La technique est identique : il s’agit dans les deux cas de brosser un tableau saisissant de l’horreur qui guette l’Irlande si ses habitants acceptent sans réagir le projet de Wood. Les ressemblances stylistiques sont nombreuses : au if du sermon répond le when du Drapier ; dans un texte comme dans l’autre, le recours au modal must permet de donner à la prédiction un caractère inéluctable ; la succession de nombreux verbes anime la description, tout en ayant une valeur mimétique, suggérant la rapidité de la déchéance qui attend l’Irlande. Et l’on trouve deux expressions très similaires : à « the merchant, the shop-keeper, the artificer must fly to the desert » correspond « the farmers must rob or beg, or leave their country » et résument l’argument de Swift : si le projet de Wood est accepté, les citoyens irlandais de condition modeste en seront réduits à la famine, au vol ou à l’exil.

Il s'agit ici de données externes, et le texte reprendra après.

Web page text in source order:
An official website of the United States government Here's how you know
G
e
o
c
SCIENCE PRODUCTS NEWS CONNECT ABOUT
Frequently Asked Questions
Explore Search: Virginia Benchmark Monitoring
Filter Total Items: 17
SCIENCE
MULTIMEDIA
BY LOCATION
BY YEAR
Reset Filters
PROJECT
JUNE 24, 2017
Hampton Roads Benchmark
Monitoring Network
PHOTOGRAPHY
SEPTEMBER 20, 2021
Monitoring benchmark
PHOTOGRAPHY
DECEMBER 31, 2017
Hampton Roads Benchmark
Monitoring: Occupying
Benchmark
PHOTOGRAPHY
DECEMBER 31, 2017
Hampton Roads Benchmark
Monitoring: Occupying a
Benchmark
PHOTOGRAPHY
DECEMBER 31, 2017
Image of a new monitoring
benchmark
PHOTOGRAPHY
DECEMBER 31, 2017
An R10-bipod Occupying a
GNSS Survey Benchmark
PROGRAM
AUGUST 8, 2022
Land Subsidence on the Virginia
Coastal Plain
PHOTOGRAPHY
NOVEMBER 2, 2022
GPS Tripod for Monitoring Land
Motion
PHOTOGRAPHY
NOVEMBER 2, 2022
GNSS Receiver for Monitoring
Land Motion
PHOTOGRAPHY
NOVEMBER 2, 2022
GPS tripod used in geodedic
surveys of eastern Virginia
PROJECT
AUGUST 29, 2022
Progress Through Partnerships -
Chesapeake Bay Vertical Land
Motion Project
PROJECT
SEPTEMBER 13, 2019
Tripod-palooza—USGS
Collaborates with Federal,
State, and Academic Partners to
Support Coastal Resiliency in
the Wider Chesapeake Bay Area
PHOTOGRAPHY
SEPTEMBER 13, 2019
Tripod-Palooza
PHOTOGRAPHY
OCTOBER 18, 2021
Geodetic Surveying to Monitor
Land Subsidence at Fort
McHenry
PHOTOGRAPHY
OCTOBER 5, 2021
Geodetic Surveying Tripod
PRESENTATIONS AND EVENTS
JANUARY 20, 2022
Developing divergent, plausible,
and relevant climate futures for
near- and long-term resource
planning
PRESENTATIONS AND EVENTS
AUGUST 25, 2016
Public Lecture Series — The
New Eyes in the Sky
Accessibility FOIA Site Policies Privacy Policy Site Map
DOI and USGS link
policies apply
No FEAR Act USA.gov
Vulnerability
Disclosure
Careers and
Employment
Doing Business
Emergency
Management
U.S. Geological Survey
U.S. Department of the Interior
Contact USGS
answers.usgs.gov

De telles similitudes, si elles ne sont pas surprenantes en elles-mêmes 353 , sont intéressantes car elles soulignent une fois encore l’importance de l’enjeu politique dans les sermons et la dimension militante de l’homilétique swiftienne. Surtout, elles apportent un autre éclairage sur les liens éventuels entre satires et sermons, en ceci qu’elles permettent de comprendre que loin de concevoir satires et écrits religieux comme entités disjointes voire antithétiques, Swift les envisage au contraire comme instruments complémentaires au service de causes qu’il entend défendre par tous les moyens possibles. Il n’est pas inutile ici de rappeler que ce même projet Wood a également donné naissance à un poème, « Wood, an Insect » (1725, publ. 1735), long jeu de mots sur le nom de Wood :

Des liens indéniables existent donc entre textes fictionnels et non fictionnels, et notamment entre écrits satiriques et homilétiques, liens que Rawson qualifie de « electric traffic […], a tense and intimate bond between the obliquities of the Swiftian voice and those of his most fictionalised personae » 354 . Peut-on pour autant aller jusqu’à parler de persona du sermonnaire ?

Notes
353.
Si les contradictions émaillent l’œuvre de Swift, il ressort de l’ensemble du corpus swiftien une grande cohérence sur la question de la pauvreté : que ce soit dans ce texte-ci, dans les sermons (« On the Causes of the Wretched Condition of Ireland », « On the Poor Man’s Contentment »), dans A Proposal for Giving Badges to the Poor, la situation des indigents est toujours envisagée d’une manière similaire, conforme à la doxa anglicane : d’une part la plupart des indigents sont responsables de leur sort, en raison de leur paresse et de leur négligence, d’autre part il s’agit avant tout de préserver les intérêts de la communauté.
354.
Claude J. Rawson, « Gulliver and Others: Reflections on Swift’s "I" Narrators », in Freiburg, Löffler and Zach, 1998, p. 242.